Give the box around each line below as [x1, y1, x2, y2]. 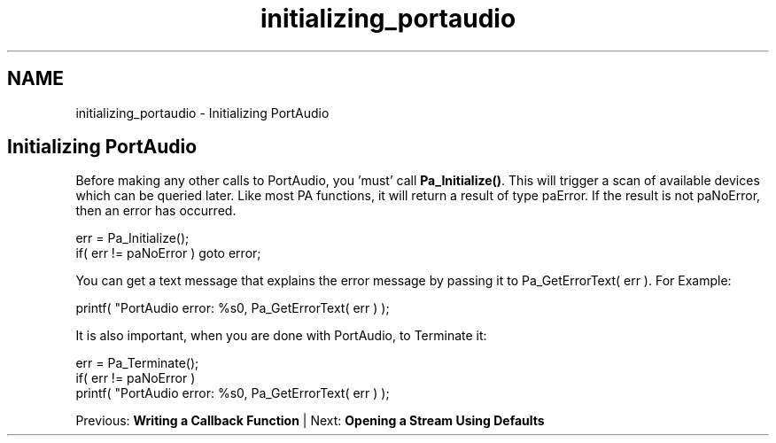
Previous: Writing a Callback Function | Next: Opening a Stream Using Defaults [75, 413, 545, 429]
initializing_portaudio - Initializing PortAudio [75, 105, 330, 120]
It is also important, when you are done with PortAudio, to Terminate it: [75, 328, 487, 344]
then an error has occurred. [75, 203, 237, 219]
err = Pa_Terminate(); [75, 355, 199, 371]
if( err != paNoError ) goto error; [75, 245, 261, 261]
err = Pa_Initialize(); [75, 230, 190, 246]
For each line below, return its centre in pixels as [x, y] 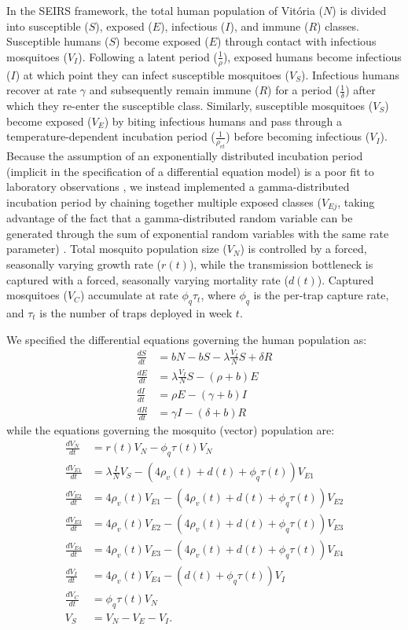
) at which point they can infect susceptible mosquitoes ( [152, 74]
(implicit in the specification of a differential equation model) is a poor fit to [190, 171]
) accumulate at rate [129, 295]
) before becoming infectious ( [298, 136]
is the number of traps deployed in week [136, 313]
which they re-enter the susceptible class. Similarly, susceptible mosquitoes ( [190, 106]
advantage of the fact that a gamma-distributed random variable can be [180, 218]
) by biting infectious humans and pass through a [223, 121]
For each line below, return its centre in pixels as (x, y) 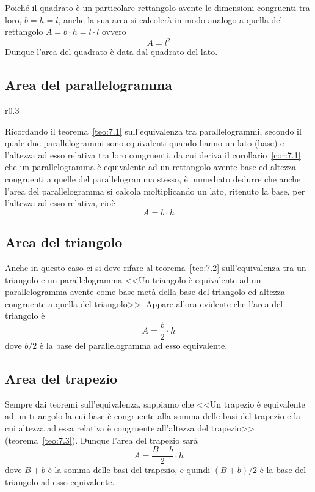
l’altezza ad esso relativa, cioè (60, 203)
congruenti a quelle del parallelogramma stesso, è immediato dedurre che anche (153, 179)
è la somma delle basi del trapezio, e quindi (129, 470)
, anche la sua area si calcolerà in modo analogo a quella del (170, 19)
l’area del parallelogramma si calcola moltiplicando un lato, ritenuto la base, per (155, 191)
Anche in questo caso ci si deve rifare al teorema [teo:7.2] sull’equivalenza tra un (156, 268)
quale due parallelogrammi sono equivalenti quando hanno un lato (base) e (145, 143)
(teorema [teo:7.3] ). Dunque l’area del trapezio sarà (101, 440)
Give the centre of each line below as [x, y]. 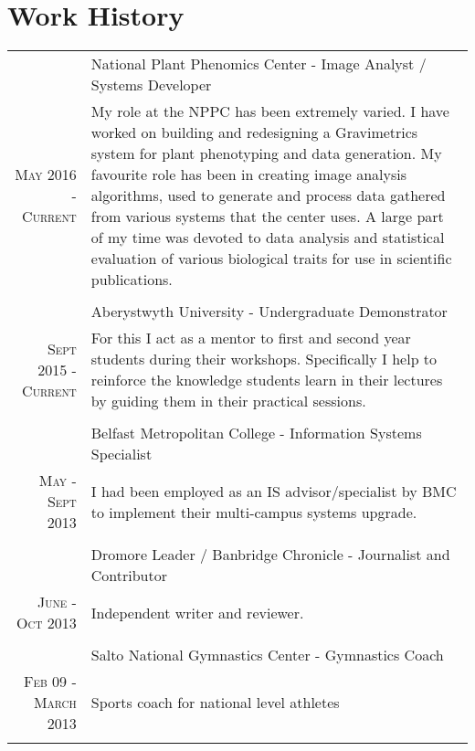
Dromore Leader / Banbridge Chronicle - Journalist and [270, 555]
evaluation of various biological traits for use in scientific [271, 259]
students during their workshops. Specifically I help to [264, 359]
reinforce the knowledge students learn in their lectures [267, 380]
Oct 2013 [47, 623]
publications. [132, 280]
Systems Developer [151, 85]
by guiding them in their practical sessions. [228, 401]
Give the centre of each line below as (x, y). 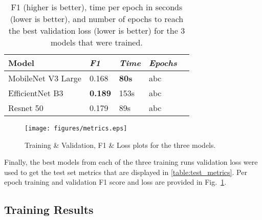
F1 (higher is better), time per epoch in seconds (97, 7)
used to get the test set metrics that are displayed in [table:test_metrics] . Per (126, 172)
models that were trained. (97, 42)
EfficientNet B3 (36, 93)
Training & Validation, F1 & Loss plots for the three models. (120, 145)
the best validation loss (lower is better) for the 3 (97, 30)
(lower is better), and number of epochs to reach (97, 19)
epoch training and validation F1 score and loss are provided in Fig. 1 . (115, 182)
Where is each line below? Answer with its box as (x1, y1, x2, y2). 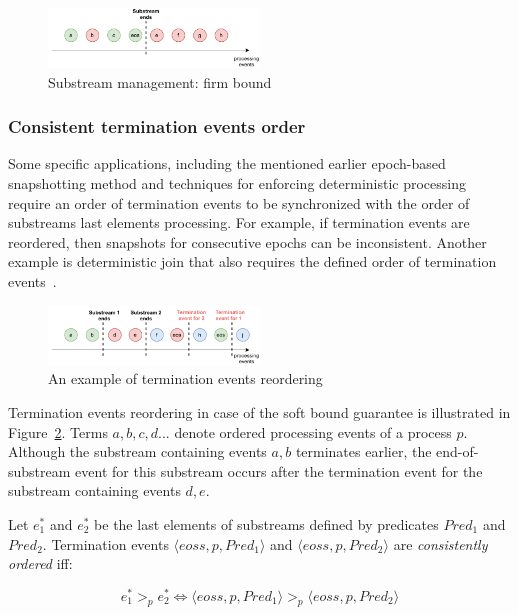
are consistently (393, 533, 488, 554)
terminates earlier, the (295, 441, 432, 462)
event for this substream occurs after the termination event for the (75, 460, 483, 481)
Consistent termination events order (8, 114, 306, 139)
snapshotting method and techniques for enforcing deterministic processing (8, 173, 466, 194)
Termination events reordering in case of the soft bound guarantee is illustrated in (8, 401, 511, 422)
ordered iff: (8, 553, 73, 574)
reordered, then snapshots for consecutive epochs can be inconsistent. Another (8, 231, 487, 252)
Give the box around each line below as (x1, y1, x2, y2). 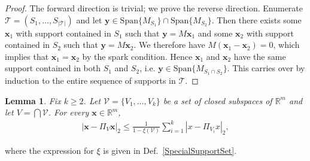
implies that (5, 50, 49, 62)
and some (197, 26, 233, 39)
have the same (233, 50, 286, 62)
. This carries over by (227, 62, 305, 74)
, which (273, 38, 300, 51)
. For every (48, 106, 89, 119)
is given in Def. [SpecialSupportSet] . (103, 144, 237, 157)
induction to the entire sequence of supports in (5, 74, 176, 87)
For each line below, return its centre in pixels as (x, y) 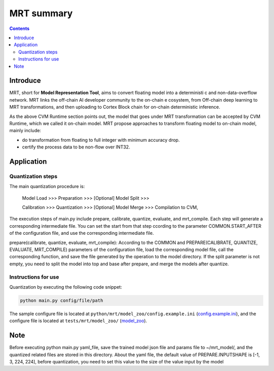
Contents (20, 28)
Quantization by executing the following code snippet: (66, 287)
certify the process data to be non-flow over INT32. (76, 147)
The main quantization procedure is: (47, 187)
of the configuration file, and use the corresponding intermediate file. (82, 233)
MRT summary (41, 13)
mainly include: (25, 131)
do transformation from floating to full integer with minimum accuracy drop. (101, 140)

---

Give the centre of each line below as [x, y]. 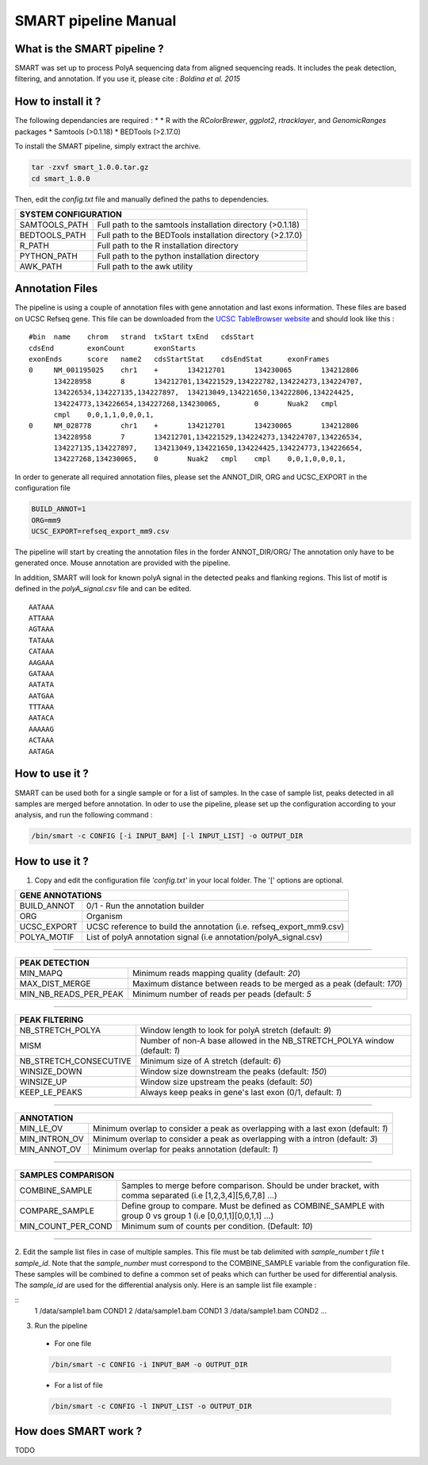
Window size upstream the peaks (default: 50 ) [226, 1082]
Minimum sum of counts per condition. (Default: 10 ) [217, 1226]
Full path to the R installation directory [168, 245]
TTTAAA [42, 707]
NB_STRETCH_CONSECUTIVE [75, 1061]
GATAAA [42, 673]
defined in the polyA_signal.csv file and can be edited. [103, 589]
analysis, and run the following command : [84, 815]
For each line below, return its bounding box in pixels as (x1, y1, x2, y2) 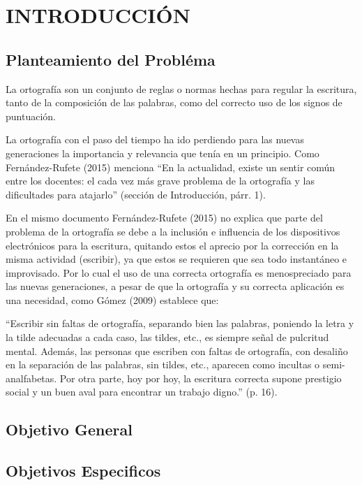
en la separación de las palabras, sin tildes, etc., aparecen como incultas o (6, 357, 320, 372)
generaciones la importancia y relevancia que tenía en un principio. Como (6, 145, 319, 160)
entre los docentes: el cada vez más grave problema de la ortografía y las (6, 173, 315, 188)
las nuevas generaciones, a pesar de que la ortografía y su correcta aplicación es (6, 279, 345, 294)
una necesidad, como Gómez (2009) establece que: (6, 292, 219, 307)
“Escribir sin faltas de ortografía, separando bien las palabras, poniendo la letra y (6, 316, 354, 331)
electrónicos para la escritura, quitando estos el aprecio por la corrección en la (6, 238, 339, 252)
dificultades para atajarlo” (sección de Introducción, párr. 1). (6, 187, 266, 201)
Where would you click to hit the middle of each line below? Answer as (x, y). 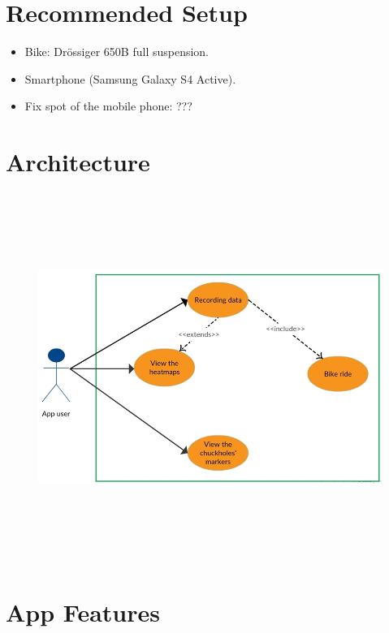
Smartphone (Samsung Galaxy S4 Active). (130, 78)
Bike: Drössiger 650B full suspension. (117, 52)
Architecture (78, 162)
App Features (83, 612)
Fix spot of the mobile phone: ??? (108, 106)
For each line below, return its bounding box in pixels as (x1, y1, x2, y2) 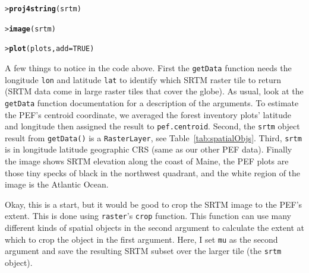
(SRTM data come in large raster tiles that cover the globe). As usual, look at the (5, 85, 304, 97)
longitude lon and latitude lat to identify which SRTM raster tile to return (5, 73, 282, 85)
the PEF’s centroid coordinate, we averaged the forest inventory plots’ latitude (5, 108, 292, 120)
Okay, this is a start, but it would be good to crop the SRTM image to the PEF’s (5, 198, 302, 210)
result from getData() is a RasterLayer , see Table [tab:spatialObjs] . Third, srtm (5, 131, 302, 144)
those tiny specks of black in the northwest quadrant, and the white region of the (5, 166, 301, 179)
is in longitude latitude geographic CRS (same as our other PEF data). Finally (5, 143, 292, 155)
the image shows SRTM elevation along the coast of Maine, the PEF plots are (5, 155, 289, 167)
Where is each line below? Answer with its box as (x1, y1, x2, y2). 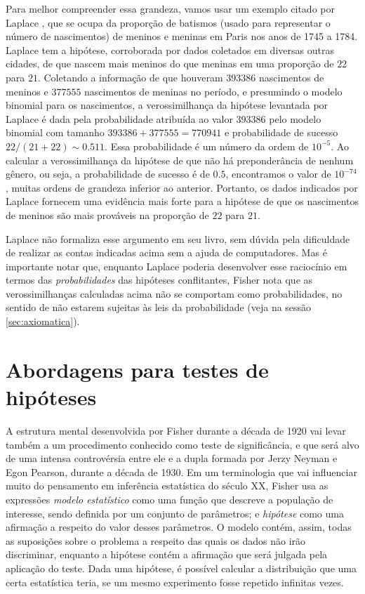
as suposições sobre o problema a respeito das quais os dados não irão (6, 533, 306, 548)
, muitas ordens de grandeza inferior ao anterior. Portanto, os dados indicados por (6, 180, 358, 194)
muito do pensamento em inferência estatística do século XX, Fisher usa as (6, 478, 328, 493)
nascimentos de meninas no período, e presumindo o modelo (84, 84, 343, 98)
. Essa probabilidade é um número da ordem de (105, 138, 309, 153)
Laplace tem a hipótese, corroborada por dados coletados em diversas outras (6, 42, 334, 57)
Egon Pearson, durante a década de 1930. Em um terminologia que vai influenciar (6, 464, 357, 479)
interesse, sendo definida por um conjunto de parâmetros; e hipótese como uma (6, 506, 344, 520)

→ **What to do**
Look through the entries above and quote exactly the lines from the line with "initializing_portaudio - Initializing" to the line with "err = Pa_Terminate(); [75, 355, 199, 371]", counting both of those lines.

→ **Answer for the task**
initializing_portaudio - Initializing PortAudio [75, 105, 330, 120]
It is also important, when you are done with PortAudio, to Terminate it: [75, 328, 487, 344]
then an error has occurred. [75, 203, 237, 219]
err = Pa_Terminate(); [75, 355, 199, 371]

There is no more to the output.